Software & Data Management
FluorCam Control & Analysis Software provides a unified interface for hardware configuration, real-time visualization, ROI-based statistical extraction, and export-ready data formatting. It includes pre-validated measurement protocols—Fᵥ/Fₘ screening, Kautsky induction kinetics, NPQ relaxation analysis, and PAR-dependent light-response curves—with full parameter customization (e.g., flash duration, interval timing, intensity ramping). Image processing tools support background subtraction, flat-field correction, false-color mapping, and temporal stacking. Output formats include TIFF stacks, CSV time-series matrices, PNG/JPEG annotated images, and interactive HTML reports containing embedded graphs and histograms. Data files are timestamped, metadata-tagged (including instrument ID, operator name, environmental log entries), and structured to facilitate downstream analysis in MATLAB, Python (via NumPy/Pandas), or R environments.
Applications
- Abiotic stress phenotyping: Spatial mapping of drought-, heat-, cold-, and salinity-induced photoinhibition across leaf laminae
- Herbicide mode-of-action studies: Quantifying inhibition kinetics of PSII inhibitors (e.g., atrazine, diuron) at sub-lethal concentrations
- Mutant screening in functional genomics: High-throughput identification of photosynthetic defects in TILLING or CRISPR-edited lines
- Ecophysiological field surveys: Comparative analysis of canopy-level fluorescence heterogeneity in natural or agroecosystems
- Post-harvest physiology: Monitoring chloroplast integrity during storage of horticultural crops
- Algal biotechnology: Optimizing light utilization efficiency in photobioreactor cultures through spatial fluorescence profiling
FAQ
Can FluorCam be used without a gas exchange system?

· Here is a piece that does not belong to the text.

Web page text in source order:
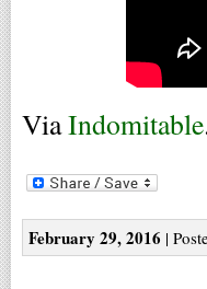
ViaIndomitable
February 29, 2016 |

Yes. The system operates autonomously in standalone mode for fluorescence-only experiments, including dark-adapted Fᵥ/Fₘ screening, light-response curve generation, and stress time-course imaging.
What is the minimum sample size required for reliable imaging?
A minimum illuminated area of 1.5 × 1.5 cm is recommended to ensure adequate pixel coverage and signal-to-noise ratio; smaller samples may be measured using the optional handheld OJIP module.
Is the software compatible with macOS or Linux?
FluorCam software is natively supported on Windows 10/11 (64-bit). Data files (TIFF, CSV) are platform-agnostic and can be processed on macOS or Linux using open-source scientific computing tools.
Does the system support remote monitoring during long-term field deployments?
When paired with the optional industrial tablet PC, FluorCam enables scheduled unattended measurements with local data storage; remote access requires external network infrastructure (e.g., cellular router) and is managed via user-configured file transfer protocols.
How is calibration maintained across field and lab environments?
The system uses factory-calibrated LEDs and CCD gain settings; no routine user calibration is required. For inter-laboratory reproducibility, users are advised to perform daily reference measurements using standardized fluorescent reference tiles (NIST-traceable, optional accessory).